The following diagram shows the complete data flow from a user prompt to generated text. Every box corresponds to a module in this layer.

flowchart TD
    PROMPT["User Prompt"]

    subgraph "Layer 6 -- Inference"
        TOK["Tokenize Prompt"]
        FWD["Forward Pass (Layer 5 Model)"]
        LOGITS["Raw Logits"]
        REP["Repetition Penalty"]
        GRAM["Grammar Mask (optional)"]
        SAMP["Sampling Strategy"]
        ADV["Advanced Sampling (optional)"]
        CACHE["KV Cache Update"]
        CHECK["Stop Condition Check"]
        BUF["Stream Buffer"]
        BATCH["Batch Scheduler"]
    end

    OUTPUT["Generated Text"]

    PROMPT --> TOK --> FWD
    FWD --> LOGITS --> REP --> GRAM --> SAMP
    SAMP --> ADV
    ADV --> CACHE --> CHECK
    CHECK -->|continue| FWD
    CHECK -->|stop| OUTPUT
    CHECK -->|stream| BUF --> OUTPUT
    PROMPT --> BATCH --> TOK

    style SAMP fill:#d5f5e3,stroke:#1e8449
    style CACHE fill:#d6eaf8,stroke:#2e86c1
    style BUF fill:#fdebd0,stroke:#e67e22
    style GRAM fill:#e8daef,stroke:#7d3c98

Dependency Graph

Within the Inference layer, the modules depend on each other as follows:

graph LR
    GEN["generation.zig"]
    ADV["advanced_sampling.zig"]
    KV["kv_cache.zig"]
    STR["streaming.zig"]
    BAT["batching.zig"]
    GRM["grammar_constraints.zig"]
    PRF["profiling.zig"]

    STR --> GEN
    BAT --> GEN
    BAT --> KV
    PRF --> GEN
    PRF --> BAT
    PRF --> KV
    ADV --> GEN
    GRM --> GEN

generation.zig is the central module; every other inference module depends on it either directly or through the types it exports.


Suggested Reading Order

  1. Text Generation -- start with the core autoregressive loop and generation configuration.
  2. Sampling Strategies -- understand how tokens are selected from the model's probability distribution.
  3. Advanced Sampling -- explore entropy-targeting and information-theoretic sampling methods.
  4. KV Cache -- learn the key optimisation that makes autoregressive generation practical.
  5. Streaming -- see how tokens are delivered in real time to users.
  6. Batch Processing -- scale throughput with dynamic batching and request scheduling.
  7. Grammar Constraints -- constrain output to valid JSON, regex patterns, or formal grammars.
  8. Profiling -- measure, benchmark, and optimise the entire pipeline.

Key Design Decisions

Composition over Inheritance

ZigLlama's inference layer is composed of independent modules connected through explicit function calls and shared types. The TextGenerator owns a model and tokenizer; the StreamingGenerator wraps a TextGenerator; the BatchProcessor manages a queue of generation requests. There is no class hierarchy -- Zig's comptime generics and explicit allocation make composition both natural and efficient.
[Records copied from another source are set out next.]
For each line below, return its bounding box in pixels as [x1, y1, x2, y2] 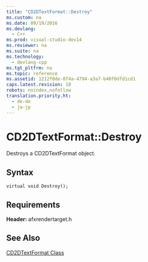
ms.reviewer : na [6, 43, 47, 49]
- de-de [11, 98, 31, 104]
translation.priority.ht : [6, 93, 71, 99]
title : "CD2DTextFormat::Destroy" [6, 8, 93, 15]
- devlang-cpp [11, 59, 47, 65]
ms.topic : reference [6, 70, 58, 76]
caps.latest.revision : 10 [6, 82, 71, 88]
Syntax [6, 167, 34, 178]

Sampling as a Pluggable Strategy

The SamplingStrategy enum dispatches at runtime to the appropriate sampling function. Because the strategy is known per-generation (not per-token), the branch predictor learns it immediately, and the overhead versus a direct function call is negligible.


Performance Summary

Optimisation Source Module Typical Impact
KV Caching kv_cache.zig ~100x per-token speedup for long sequences
Batch Processing batching.zig 5--10x throughput improvement
Streaming streaming.zig First-token latency visible to user
Grammar Masking grammar_constraints.zig Guaranteed valid output structure
Combined Sampling generation.zig Quality-diversity control
RAII Profiling profiling.zig Zero-overhead when disabled

References


  1. Vaswani, A. et al. "Attention Is All You Need." NeurIPS, 2017. 
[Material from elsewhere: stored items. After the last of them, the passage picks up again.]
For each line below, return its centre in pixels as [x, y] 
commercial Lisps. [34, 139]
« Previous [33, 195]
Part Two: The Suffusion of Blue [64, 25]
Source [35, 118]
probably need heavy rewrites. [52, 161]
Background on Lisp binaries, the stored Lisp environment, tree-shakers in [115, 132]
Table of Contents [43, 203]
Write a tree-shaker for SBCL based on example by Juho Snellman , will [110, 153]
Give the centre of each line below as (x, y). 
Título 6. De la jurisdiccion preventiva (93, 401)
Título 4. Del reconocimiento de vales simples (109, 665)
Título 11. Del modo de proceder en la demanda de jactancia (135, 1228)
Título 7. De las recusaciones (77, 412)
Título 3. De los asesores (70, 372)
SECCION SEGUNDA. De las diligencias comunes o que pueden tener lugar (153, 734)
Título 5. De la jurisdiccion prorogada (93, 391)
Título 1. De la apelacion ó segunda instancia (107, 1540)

  2. Touvron, H. et al. "LLaMA: Open and Efficient Foundation Language Models." arXiv:2302.13971, 2023. 

  3. Holtzman, A. et al. "The Curious Case of Neural Text Degeneration." ICLR, 2020. 

  4. Basu, S. et al. "Mirostat: A Neural Text Decoding Algorithm." ICLR, 2021. 

  5. Gerganov, G. "llama.cpp -- Inference of LLaMA model in C/C++." GitHub, 2023.